Goal of the exercise: Word for word, reproduce the records that follow.

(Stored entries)
++++
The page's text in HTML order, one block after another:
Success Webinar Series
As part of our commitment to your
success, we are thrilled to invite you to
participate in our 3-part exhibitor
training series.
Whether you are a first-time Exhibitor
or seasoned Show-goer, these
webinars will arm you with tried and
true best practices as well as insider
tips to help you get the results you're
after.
++++
Solved problem:
The page's text in HTML order, one block after another:
Success Webinar Series
As part of our commitment to your
success, we are thrilled to invite you to
participate in our 3-part exhibitor
training series.
Whether you are a first-time Exhibitor
or seasoned Show-goer, these
webinars will arm you with tried and
true best practices as well as insider
tips to help you get the results you're
after.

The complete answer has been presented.